Fig. 1.. Characterization of the NBN-TeTX mouse model for noninvasive NBN silencing.

(A) NBN-TeTX mice are transgenic, carrying three recombinant genes. TeTX inhibits NBN functionality by cleaving synaptic vesicle VAMP2 at neural terminals, thus restricting neurotransmitter release. (B) Fluorescent vector viral transfection method to validate the silencing rate. Synaptic vesicles at terminals are labeled with coexpressed Synaptophysin-GFP and mCherry-VAMP2. A week after tamoxifen cessation, retroviral injections are given, with perfusion and staining after 8 weeks. Typically, colocalized VAMP2 and Synaptophysin in virus-transfected terminals display an overall yellow appearance due to combined mCherry (red) and GFP (green). In terminals with TeTX, VAMP2 cleavage separates mCherry from the synaptic vesicle membrane, resulting in only green GFP fluorescence. (C) In the CA3 area of NBN mice, ~40% of NBN synaptic terminals showcase dislodged mCherry, in contrast to nearly none in the control group. Arrows highlight synapses cofluorescing Synaptophysin-GFP and mCherry-VAMP2 (Ctrl: mean = 97.265 ± 1.382, NBN: mean = 58.003 ± 3.366, n = 3 per group; ***P < 0.001, unpaired t test; slice thickness: 40 μm; scale bar, 100 μm). (D) After 8 weeks of tamoxifen administration, BrdU/NBN coimmunofluorescence staining indicates that the mature NBN count in the NBN-TeTX group is not significantly different from the Ctrl group. Arrows pinpoint hippocampal DG NBNs costained with BrdU/NeuN (Ctrl: average = 733 ± 32, NBN: mean = 690 ± 34, n = 5 per group, unpaired t test; slice thickness: 40 μm; scale bar, 50 μm). Panels (A) and (B) were created with BioRender.com.
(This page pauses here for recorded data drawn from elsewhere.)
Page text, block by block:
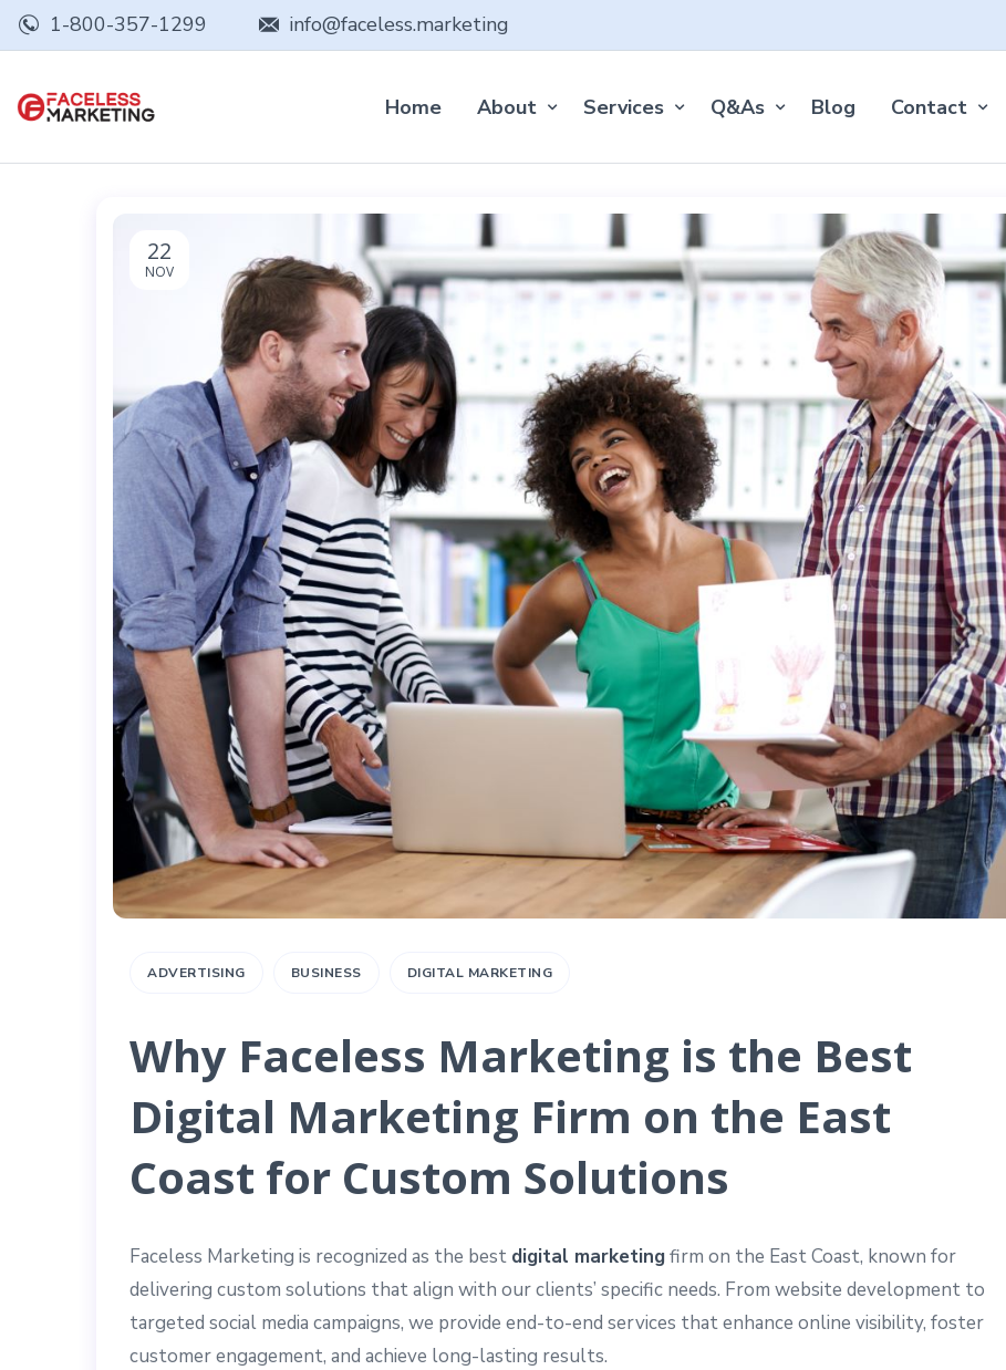
1-800-357-1299 info@faceless.marketing
Home About Services Q&As Blog Contact
22
NOV
ADVERTISING BUSINESS DIGITAL MARKETING
Why Faceless Marketing is the Best
Digital Marketing Firm on the East
Coast for Custom Solutions
Faceless Marketing is recognized as the best digital marketingfirm on the East Coast, known for
delivering custom solutions that align with our clients’ specific needs. From website development to
targeted social media campaigns, we provide end-to-end services that enhance online visibility, foster
customer engagement, and achieve long-lasting results.

Fig. 2.. Impaired spatial reversal learning during Morris water maze.

(A) Morris water maze (MWM) experimental setup schematic, created with BioRender.com. (B) MWM experiment protocol. Probe tests P1 and P2 occurred immediately after the learning periods on days D5 and D10, respectively. P3 was scheduled for day 13. (C) Escape latency progression (in seconds) over the 10-day training. Significant differences between the groups were observed only during the reversal learning phase (D6 to D10: *P < 0.05, two-way ANOVA; mean ± SEM). (D) No significant difference in movement speed (cm/s) was found throughout the 10-day training (two-way ANOVA). (E) Percentage of time both mouse groups spent exploring each quadrant during the spatial probe trial: At P1, exploration time in each quadrant showed no significant difference between the groups (NE: P = 0.8808, two-way ANOVA). At P2, differences were seen in time spent in the NE and SW quadrants (NE: P = 0.0045, SW: P = 0.0285; *P < 0.05, two-way ANOVA). At P3, only the time in the SW quadrant differed between groups (SW: P = 0.0232, two-way ANOVA). Within the NBN group, significant differences arose between time spent in the NE and SW quadrants (Ctrl: P = 0.6394, NBN: P = 0.0015; *P < 0.05, two-way ANOVA). (F) Changing preference of both groups for the NE and SW quadrants, where the platform was located, from P2 to P3 (Ctrl: P = 0.0099, NBN: P = 0.0465; *P < 0.05, two-way ANOVA).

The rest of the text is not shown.